(Records from a collection)

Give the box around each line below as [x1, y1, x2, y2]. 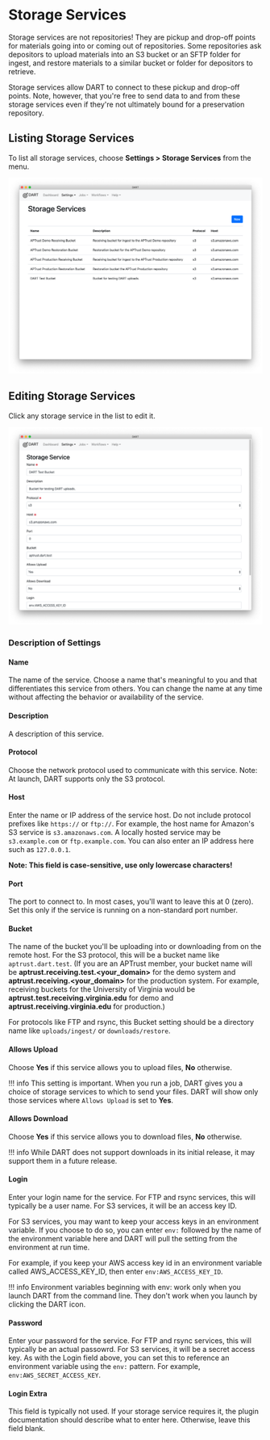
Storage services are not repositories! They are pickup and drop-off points [8, 32, 256, 42]
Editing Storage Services [8, 389, 135, 403]
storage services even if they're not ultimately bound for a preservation [8, 99, 245, 109]
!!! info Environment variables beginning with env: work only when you [8, 1282, 242, 1291]
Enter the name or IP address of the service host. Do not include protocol [8, 810, 251, 820]
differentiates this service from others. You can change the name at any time [8, 684, 263, 694]
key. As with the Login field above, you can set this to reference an [8, 1353, 230, 1362]
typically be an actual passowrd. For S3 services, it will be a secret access [8, 1345, 255, 1354]

■ What is needed ■
What you give back should be exactly the lines of the data above from the line with "Enter the name" through the line with "key. As with", both of those included, and nothing more.

■ Response to this task ■
Enter the name or IP address of the service host. Do not include protocol [8, 810, 251, 820]
differentiates this service from others. You can change the name at any time [8, 684, 263, 694]
key. As with the Login field above, you can set this to reference an [8, 1353, 230, 1362]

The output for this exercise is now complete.